The parents expressed sadness while they watched their children struggle with the new expectations and consequences for their behavior, and they continually questioned the new approaches. They received support, encouragement and direction from the Supernanny, and by the end of the program the children’s behavior had improved.

How This Applies to Your Child

At first glance, many of the Supernanny’s suggestions would seem applicable to parents of children with Fragile X syndrome. This includes the implementation of daily routines and adhering to a consistent set of previously agreed upon consequences. The naughty chair is a new and clever way to refer to “time out,” which can be an appropriate consequence for misbehavior by children with Fragile X syndrome. But the manner in which these approaches are applied is where we must pause. Several points bear mention here:

  • The Supernanny provides the children with a great deal of verbal explanation, which is counter-therapeutic to individuals with Fragile X syndrome. Short and concise directions are more effective for children with language delays and attention issues.
  • The formula of one minute in the naughty chair for each year of age is too long for children with developmental delays and poor impulse control.
  • Time out should be linked to a specific behavior, and when the time has elapsed the child should be allowed to rejoin the classroom, group or family activity. But the Supernanny requires children to apologize before they can rejoin. If they do not, she recommends placing them back in the chair. Requiring a child with Fragile X syndrome to apologize confounds the presenting infraction with a behavioral dilemma. The child is not only being punished for the original infraction, but then runs the risk of additional punishment for being unable to apologize. This complex behavioral expectation can be provocative. For example, we know that individuals with Fragile X syndrome are often unable to speak on command due to their language delays and performance anxiety. Holding out for an apology may distract from a positive and compliant outcome.

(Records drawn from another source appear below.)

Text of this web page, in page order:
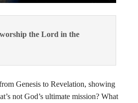
the Lord in the
Genesis to Revelation, showing
not God’s ultimate mission? What
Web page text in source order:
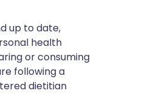
up to date,
health
or consuming
following a
dietitian
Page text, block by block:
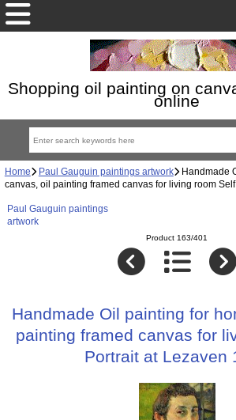
Shopping oil painting on
online
Home Paul Gauguin paintings artwork Handmade
canvas, oil painting framed canvas for living room
Paul Gauguin paintings
artwork
Product 163/401
Handmade Oil painting for
painting framed canvas for
Portrait at Lezaven
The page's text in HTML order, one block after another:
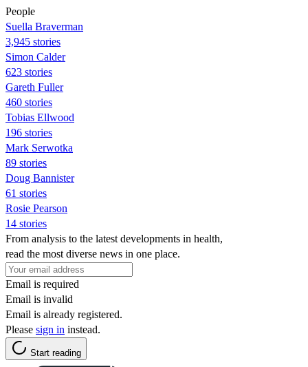
People
Suella Braverman
3,945 stories
Simon Calder
623 stories
Gareth Fuller
460 stories
Tobias Ellwood
196 stories
Mark Serwotka
89 stories
Doug Bannister
61 stories
Rosie Pearson
14 stories
From analysis to the latest developments in health,
read the most diverse news in one place.
Email is required
Email is invalid
Email is already registered.
Please sign in instead.
Start reading
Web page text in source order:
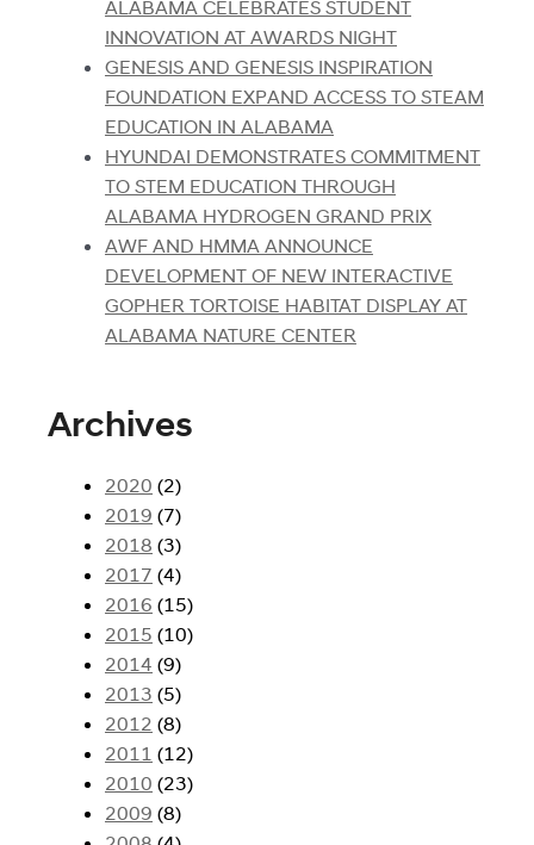
ALABAMA CELEBRATES STUDENT
INNOVATION AT AWARDS NIGHT
GENESIS AND GENESIS INSPIRATION
FOUNDATION EXPAND ACCESS TO STEAM
EDUCATION IN ALABAMA
HYUNDAI DEMONSTRATES COMMITMENT
TO STEM EDUCATION THROUGH
ALABAMA HYDROGEN GRAND PRIX
AWF AND HMMA ANNOUNCE
DEVELOPMENT OF NEW INTERACTIVE
GOPHER TORTOISE HABITAT DISPLAY AT
ALABAMA NATURE CENTER
Archives
2020 (2)
2019 (7)
2018 (3)
2017 (4)
2016 (15)
2015 (10)
2014 (9)
2013 (5)
2012 (8)
2011 (12)
2010 (23)
2009 (8)

This short scenario illustrates how one popular parenting program can provide helpful strategies, while at the same time being a prescription for frustration and failure. So what is the bottom line?

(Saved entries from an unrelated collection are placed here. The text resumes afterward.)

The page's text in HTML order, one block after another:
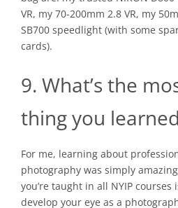
VR, my 70-200mm 2.8 VR, my
SB700 speedlight (with some
cards).
9. What’s the
thing you
For me, learning about
photography was simply
you’re taught in all NYIP
develop your eye as a
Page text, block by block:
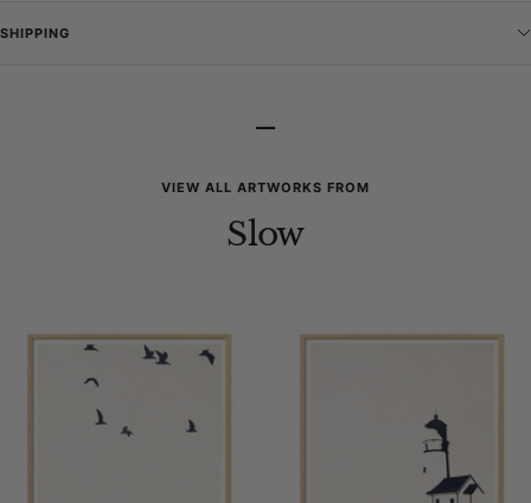
SHIPPING
–
VIEW ALL ARTWORKS FROM
Slow
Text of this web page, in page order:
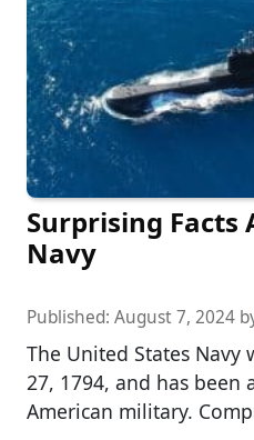
Surprising Facts
Navy
Published: August 7, 2024
The United States Navy
27, 1794, and has been
American military.
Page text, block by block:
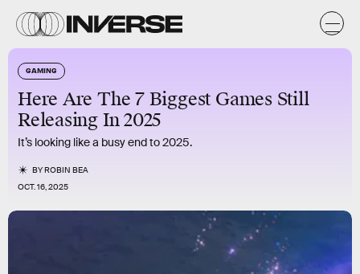
GAMING
Here Are The 7 Biggest Games Still
Releasing In 2025
It’s looking like a busy end to 2025.
BYROBIN BEA
OCT. 16, 2025
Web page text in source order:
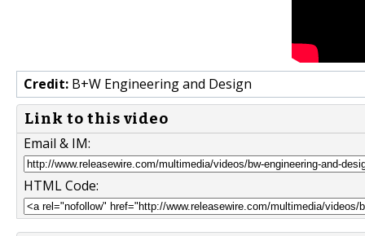
Credit: B+W Engineering and Design
Link to this video
Email & IM:
HTML Code:

Watching parenting programs and/or reading books on the subject can be helpful and somewhat inspiring and normalizing. These programs show how many families struggle with some of the same issues facing families of children with Fragile X syndrome. A new approach can sometimes become a creative remedy for an ongoing behavior problem. The key is to understand that these programs were creating for typically developing children and thus require adaptation to the specific circumstances you may face in parenting a child with Fragile X syndrome.

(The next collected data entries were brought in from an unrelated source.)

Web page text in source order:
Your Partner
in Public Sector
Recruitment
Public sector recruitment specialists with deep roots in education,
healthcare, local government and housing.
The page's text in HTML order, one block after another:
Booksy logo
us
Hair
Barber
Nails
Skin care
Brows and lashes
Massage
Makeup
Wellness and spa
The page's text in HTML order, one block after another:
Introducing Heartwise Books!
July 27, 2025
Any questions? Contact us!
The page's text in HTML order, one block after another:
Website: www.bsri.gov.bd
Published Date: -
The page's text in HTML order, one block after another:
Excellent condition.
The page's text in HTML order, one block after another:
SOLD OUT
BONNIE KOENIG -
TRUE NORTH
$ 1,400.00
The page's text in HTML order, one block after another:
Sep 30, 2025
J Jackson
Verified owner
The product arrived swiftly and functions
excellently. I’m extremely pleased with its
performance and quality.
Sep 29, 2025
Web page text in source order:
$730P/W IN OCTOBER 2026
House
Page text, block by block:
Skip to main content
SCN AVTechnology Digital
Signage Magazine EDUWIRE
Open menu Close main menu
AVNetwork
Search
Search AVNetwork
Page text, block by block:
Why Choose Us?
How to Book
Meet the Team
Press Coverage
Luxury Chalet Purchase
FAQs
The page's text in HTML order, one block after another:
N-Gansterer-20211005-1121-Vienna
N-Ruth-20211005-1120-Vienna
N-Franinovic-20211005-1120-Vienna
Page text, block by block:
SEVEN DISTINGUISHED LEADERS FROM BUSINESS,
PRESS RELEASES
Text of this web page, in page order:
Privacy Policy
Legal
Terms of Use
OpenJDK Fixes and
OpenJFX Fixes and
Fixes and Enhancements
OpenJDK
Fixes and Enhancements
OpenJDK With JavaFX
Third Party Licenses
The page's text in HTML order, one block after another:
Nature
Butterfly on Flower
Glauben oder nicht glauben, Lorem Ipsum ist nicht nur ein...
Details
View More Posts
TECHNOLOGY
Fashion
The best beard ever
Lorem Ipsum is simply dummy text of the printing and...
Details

In summary, use these guidelines when considering the application of popular media approaches:

  • Remember that most programs are developed for typically developing children who do not have a neurobiological disorder.
  • Before implementing any plan, review it with someone who is familiar with Fragile X syndrome and your child.
  • Programs that involve discussion and explanation need to be reviewed carefully, as children with Fragile X syndrome have language delays and sensory deficits.
  • Prioritize the behaviors you want to target. Choose to change behaviors that are most debilitating to the family’s well-being and harmony. These may differ dramatically from those that present in families of typically developing children.
  • Understand that parenting is both one of the most challenging and rewarding experiences in a lifetime. Stay the course and celebrate the successes!